● EXERCISE REQUIREMENTS: Copy the lines below, word for word, from the first through the line containing "For each line below, return its centre". Leave the pictures out.

[Dataset items]
------------------------------------

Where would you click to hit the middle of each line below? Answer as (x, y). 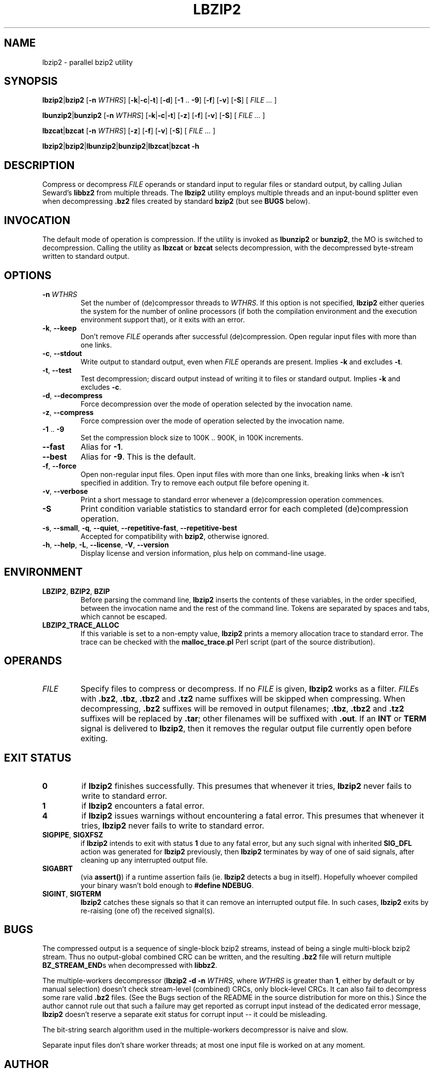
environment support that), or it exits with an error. (163, 319)
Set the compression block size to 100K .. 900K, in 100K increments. (192, 437)
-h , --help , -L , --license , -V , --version (106, 544)
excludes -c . (101, 387)
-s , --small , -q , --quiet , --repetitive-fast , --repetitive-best (140, 528)
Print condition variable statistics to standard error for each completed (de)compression (244, 508)
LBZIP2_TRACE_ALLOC (81, 625)
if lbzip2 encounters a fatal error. (143, 805)
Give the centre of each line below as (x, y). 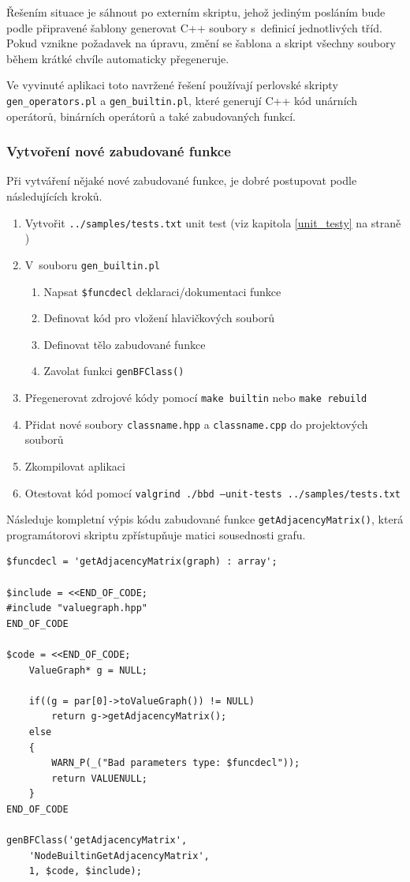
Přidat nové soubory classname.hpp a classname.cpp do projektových (196, 424)
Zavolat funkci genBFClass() (114, 371)
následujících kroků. (54, 196)
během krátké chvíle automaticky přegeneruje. (118, 58)
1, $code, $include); (85, 871)
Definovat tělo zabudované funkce (125, 344)
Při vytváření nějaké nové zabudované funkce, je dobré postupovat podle (182, 180)
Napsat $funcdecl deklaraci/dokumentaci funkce (162, 291)
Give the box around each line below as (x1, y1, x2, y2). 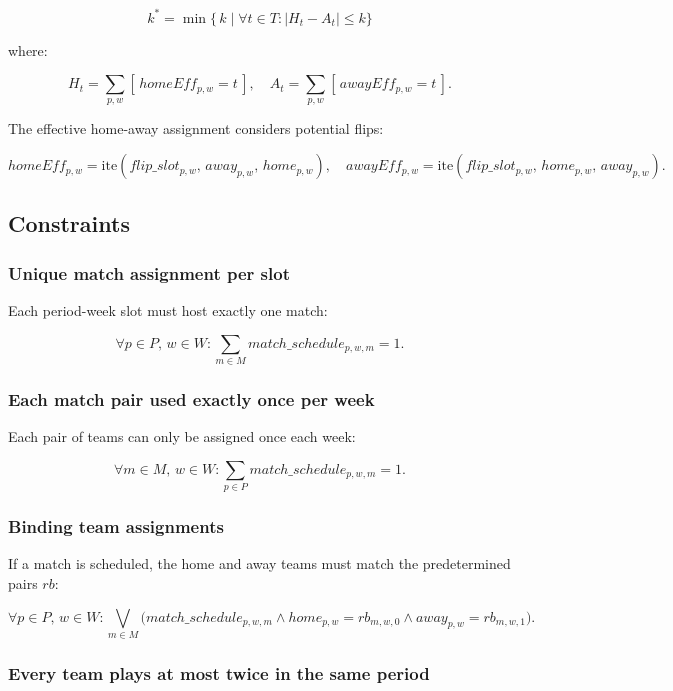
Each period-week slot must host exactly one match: (8, 300, 328, 321)
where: (8, 39, 48, 60)
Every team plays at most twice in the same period (8, 660, 430, 685)
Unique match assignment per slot (8, 260, 290, 285)
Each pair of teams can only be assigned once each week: (8, 426, 356, 447)
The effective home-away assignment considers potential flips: (8, 118, 384, 139)
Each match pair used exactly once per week (8, 386, 375, 411)
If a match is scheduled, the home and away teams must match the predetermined (8, 553, 511, 574)
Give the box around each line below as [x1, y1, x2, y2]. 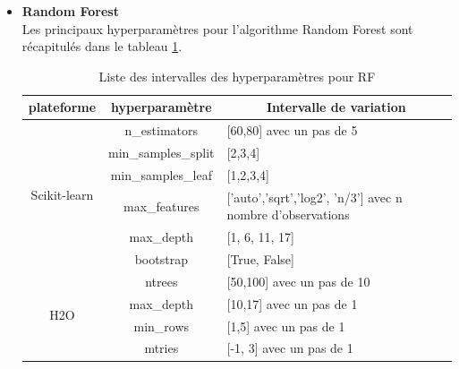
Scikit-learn [30, 185, 94, 204]
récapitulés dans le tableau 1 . [21, 37, 183, 56]
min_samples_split [108, 143, 215, 162]
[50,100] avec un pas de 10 [226, 271, 370, 290]
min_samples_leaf [110, 165, 212, 184]
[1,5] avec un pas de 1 [226, 316, 345, 335]
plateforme [28, 98, 97, 116]
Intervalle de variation [266, 98, 406, 116]
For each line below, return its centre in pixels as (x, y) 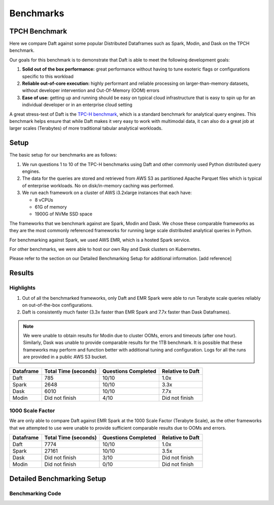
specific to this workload (48, 76)
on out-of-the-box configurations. (58, 305)
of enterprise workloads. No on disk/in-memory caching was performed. (98, 185)
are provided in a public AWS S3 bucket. (65, 357)
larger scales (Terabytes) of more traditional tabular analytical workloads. (86, 128)
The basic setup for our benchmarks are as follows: (63, 155)
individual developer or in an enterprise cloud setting (77, 105)
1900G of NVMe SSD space (64, 214)
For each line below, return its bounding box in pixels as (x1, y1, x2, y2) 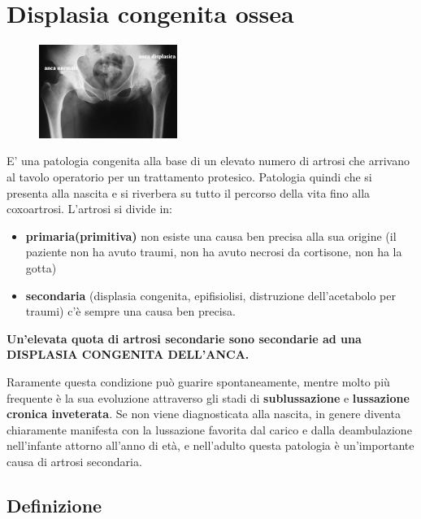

------------------------------------

● ANSWER SPACE:
Where would you click to hit the middle of each line below? Answer as (x, y). 
environment support that), or it exits with an error. (163, 319)
Set the compression block size to 100K .. 900K, in 100K increments. (192, 437)
-h , --help , -L , --license , -V , --version (106, 544)
excludes -c . (101, 387)
-s , --small , -q , --quiet , --repetitive-fast , --repetitive-best (140, 528)
Print condition variable statistics to standard error for each completed (de)compression (244, 508)
LBZIP2_TRACE_ALLOC (81, 625)
if lbzip2 encounters a fatal error. (143, 805)
Give the centre of each line below as (x, y). 
Přidat nové soubory classname.hpp a classname.cpp do projektových (196, 424)
Zavolat funkci genBFClass() (114, 371)
následujících kroků. (54, 196)
během krátké chvíle automaticky přegeneruje. (118, 58)
1, $code, $include); (85, 871)
Definovat tělo zabudované funkce (125, 344)
Při vytváření nějaké nové zabudované funkce, je dobré postupovat podle (182, 180)
Napsat $funcdecl deklaraci/dokumentaci funkce (162, 291)
Give the box around each line below as (x1, y1, x2, y2). 
Each period-week slot must host exactly one match: (8, 300, 328, 321)
where: (8, 39, 48, 60)
Every team plays at most twice in the same period (8, 660, 430, 685)
Unique match assignment per slot (8, 260, 290, 285)
Each pair of teams can only be assigned once each week: (8, 426, 356, 447)
The effective home-away assignment considers potential flips: (8, 118, 384, 139)
Each match pair used exactly once per week (8, 386, 375, 411)
If a match is scheduled, the home and away teams must match the predetermined (8, 553, 511, 574)
Give the box around each line below as [x1, y1, x2, y2]. 
Scikit-learn [30, 185, 94, 204]
récapitulés dans le tableau 1 . [21, 37, 183, 56]
min_samples_split [108, 143, 215, 162]
[50,100] avec un pas de 10 [226, 271, 370, 290]
min_samples_leaf [110, 165, 212, 184]
[1,5] avec un pas de 1 [226, 316, 345, 335]
plateforme [28, 98, 97, 116]
Intervalle de variation [266, 98, 406, 116]
For each line below, return its centre in pixels as (x, y) 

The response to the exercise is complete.